9) it is more and more difficult to measure knowledge work. In the old industrial age, productivity was very easy to measure, like number of nuts fitted around a bolt. Modern work is much more amorphous, more mindwork, making it very difficult to measure.
But organizations like to pretend that they can measure everything. They continue to endeavor to measure everything, continuously mangling the soul of the work in the process.
10) All things when they grow, become big, ponderous, and inflexible. Organizations are the same.
But organizations have realized that in order to survive they need to stay flexible. They have constant nightmares of how the dinosaurs became extinct, and in their hearts, they know that they are dinosaurs. So they try to teach the dinosaur how to jump like a monkey and soar like a bird. This leads to many hilarious situations, as you can well imagine.
11) All organisms are born, grow, mature, and die. This is the law of life.
But organizations don't want to die. They want to live for ever. So they are constantly on the lookout for making an old body look youthful, and like the phoenix, want to keep rising young from the ashes of the old. This too leads to many hilarious contradictions and interesting situations.
12) All organizations need to compartmentalize in order to do things better. All work is compartmentalized repeatedly till it is possible to dumb it down to the lowest possible unit, and then scale it by mindless repetition by unthinking robots.
But at some level, they need to retain a soul, some soul, some impression of wholeness, some pretence that it is a thinking, feeling, entity. The romance of an artisan creating pieces of art can never be retained by a modern organization; the problem is that the organization wants to pretend that it is so.
13) All organizations need to kill diversity, in order to align and grow. Their people need to dress alike, think alike, behave alike. And that is what they strive for.
But all organizations, without exception, like to believe that they are encouraging diversity. A lot of this has to do with political imperatives and social considerations.
14) As organizations grow, innovation dies.
But all organizations realize that they need innovation to survive. There is an inherent contradiction here that they constantly juggle with. As with many other things in corporate life, the proposed solutions to increasing innovation, are in many cases mindless repetition of some activities with some innovative slogans.
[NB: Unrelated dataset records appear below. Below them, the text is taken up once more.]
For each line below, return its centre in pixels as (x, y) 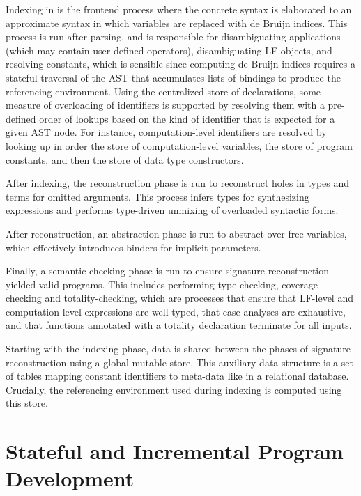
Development (70, 478)
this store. (27, 403)
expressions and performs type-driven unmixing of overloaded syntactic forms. (172, 210)
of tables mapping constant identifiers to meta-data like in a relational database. (177, 376)
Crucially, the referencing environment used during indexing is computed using (174, 389)
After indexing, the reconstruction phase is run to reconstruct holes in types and (178, 183)
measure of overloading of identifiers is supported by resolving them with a (165, 105)
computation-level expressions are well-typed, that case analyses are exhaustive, (176, 311)
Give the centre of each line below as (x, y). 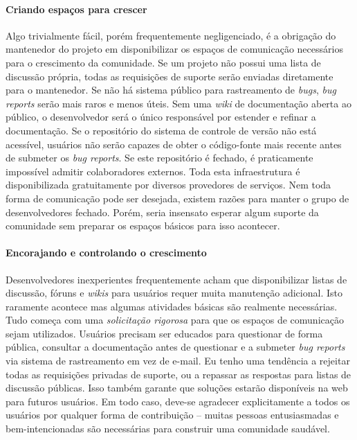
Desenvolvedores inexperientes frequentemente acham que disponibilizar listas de (176, 279)
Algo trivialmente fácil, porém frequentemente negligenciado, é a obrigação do (171, 35)
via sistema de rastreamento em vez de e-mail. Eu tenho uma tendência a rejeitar (178, 361)
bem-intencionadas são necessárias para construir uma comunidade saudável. (168, 429)
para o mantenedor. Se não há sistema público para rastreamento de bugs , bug (171, 90)
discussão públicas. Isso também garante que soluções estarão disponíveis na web (177, 388)
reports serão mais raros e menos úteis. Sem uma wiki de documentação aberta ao (178, 103)
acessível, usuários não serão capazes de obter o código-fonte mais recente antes (174, 144)
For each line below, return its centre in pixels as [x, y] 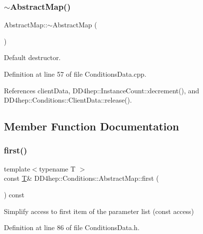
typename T [57, 168]
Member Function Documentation [92, 126]
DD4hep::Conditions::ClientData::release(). [68, 100]
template [17, 168]
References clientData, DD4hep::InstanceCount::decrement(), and [102, 90]
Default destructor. [32, 57]
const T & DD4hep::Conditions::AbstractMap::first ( [81, 178]
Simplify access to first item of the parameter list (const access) [99, 211]
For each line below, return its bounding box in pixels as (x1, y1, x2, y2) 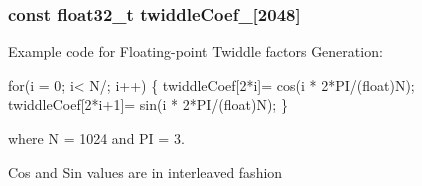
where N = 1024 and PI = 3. (8, 128, 185, 148)
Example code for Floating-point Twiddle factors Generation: (8, 41, 383, 62)
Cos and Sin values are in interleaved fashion (8, 161, 283, 182)
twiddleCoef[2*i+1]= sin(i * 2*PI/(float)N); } (8, 94, 288, 115)
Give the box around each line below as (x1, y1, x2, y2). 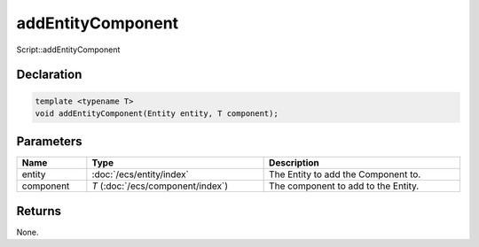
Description (269, 157, 319, 169)
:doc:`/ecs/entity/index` (91, 168, 190, 181)
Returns (16, 204, 62, 219)
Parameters (16, 134, 82, 150)
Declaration (16, 67, 82, 82)
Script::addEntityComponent (16, 44, 121, 55)
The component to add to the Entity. (269, 180, 420, 192)
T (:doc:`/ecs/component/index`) (91, 180, 229, 192)
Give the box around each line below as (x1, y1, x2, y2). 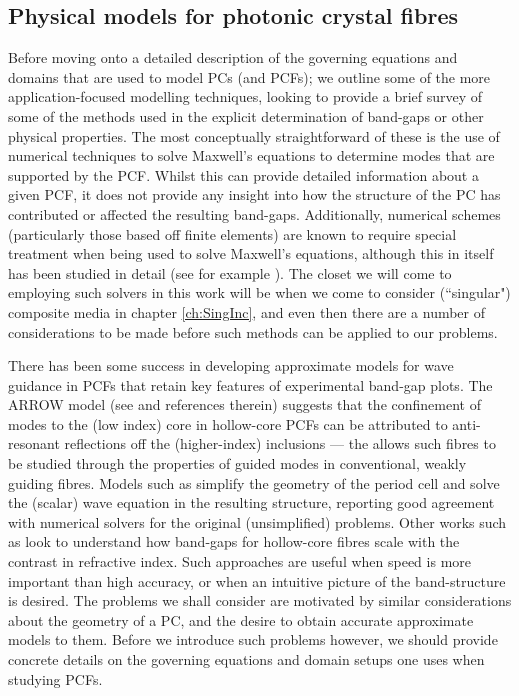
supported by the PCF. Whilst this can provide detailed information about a (8, 164, 479, 185)
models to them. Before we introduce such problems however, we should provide (8, 629, 498, 650)
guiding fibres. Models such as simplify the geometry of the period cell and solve (8, 472, 500, 493)
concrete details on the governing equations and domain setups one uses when (8, 649, 485, 670)
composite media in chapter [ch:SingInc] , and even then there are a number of (8, 301, 486, 322)
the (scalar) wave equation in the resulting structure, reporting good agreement (8, 492, 495, 513)
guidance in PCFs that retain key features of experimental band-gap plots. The (8, 374, 493, 395)
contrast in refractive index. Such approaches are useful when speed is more (8, 551, 471, 572)
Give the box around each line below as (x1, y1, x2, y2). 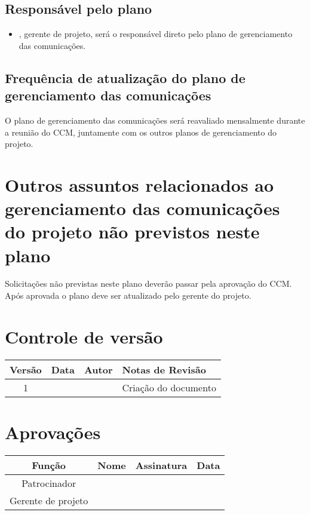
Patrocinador (22, 476, 76, 490)
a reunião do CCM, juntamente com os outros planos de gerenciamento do (5, 125, 277, 138)
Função (32, 458, 66, 472)
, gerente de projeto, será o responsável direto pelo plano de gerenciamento (19, 27, 293, 40)
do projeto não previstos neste (5, 219, 260, 244)
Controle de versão (5, 324, 163, 348)
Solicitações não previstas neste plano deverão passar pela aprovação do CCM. (5, 277, 292, 290)
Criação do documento (122, 380, 216, 394)
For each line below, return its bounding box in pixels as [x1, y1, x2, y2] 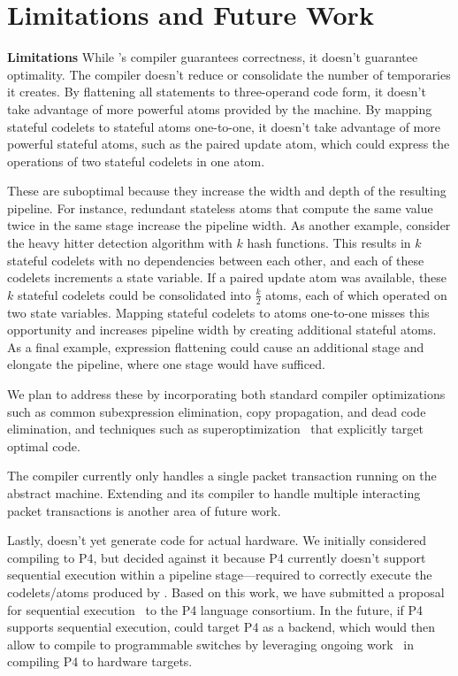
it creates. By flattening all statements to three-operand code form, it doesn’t [7, 82, 426, 101]
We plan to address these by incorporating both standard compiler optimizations [7, 385, 446, 403]
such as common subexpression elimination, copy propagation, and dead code [7, 402, 426, 420]
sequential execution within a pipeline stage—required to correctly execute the [7, 565, 432, 584]
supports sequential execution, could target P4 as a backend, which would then [7, 618, 435, 636]
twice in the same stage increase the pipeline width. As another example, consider [7, 216, 451, 234]
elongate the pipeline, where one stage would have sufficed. [7, 355, 325, 373]
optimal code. [7, 436, 80, 455]
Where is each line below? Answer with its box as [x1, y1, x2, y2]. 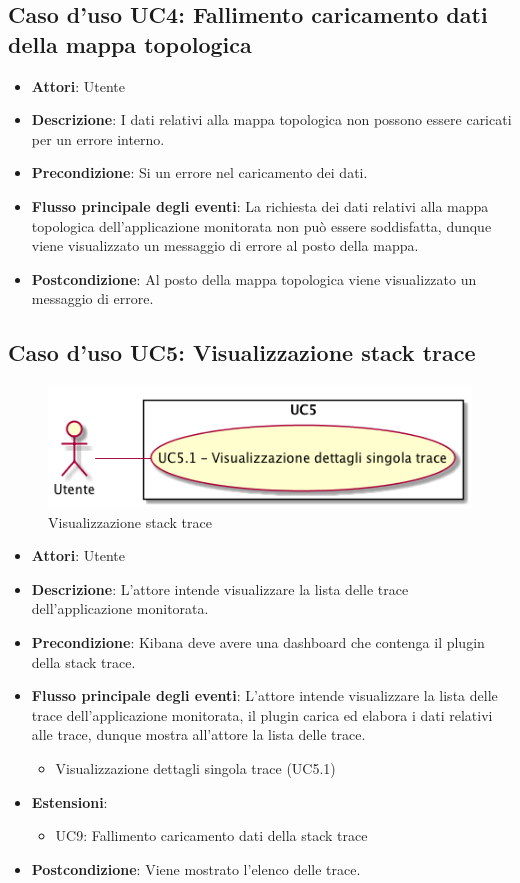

The irony is usually lost on everybody.
15) Due to the contradictions that are inherent in working for an organization, employees' health and well-being is a casualty.
But organizations like to believe that they promote their employees' health and well-being. They implement a lot of programs, which also suffer from many of the contradictions mentioned above, for the well being of their employees.
16) All organizations like to think that every 'stakeholder' is working towards a common goal, for common benefit, for the lofty ambition of making the said organization the best in the world.
There is nothing farther from the truth. The shareholders are bothered about profits, the Board about their position, the managers about their perks, the employees about their jobs; and all of them are remote from the customers who they don't really care about except as milch cows to give them their daily milk. This one factor in itself leads to many contradictions.
There are many more contradictions inherent in organizations, I am sure. As I think of more of them, I shall not forget to put them in. It will also be interesting to go into each of these contradictions, and see how organizations repeatedly get themselves tied into knots by these. The most ironical part about organizations is that the people working there cannot admit that these contradictions exist. They keep meeting each other and assuring each other that life is one fulfilled whole, where fulfillment is of course defined as meeting the organization's goals, and retiring happy every night.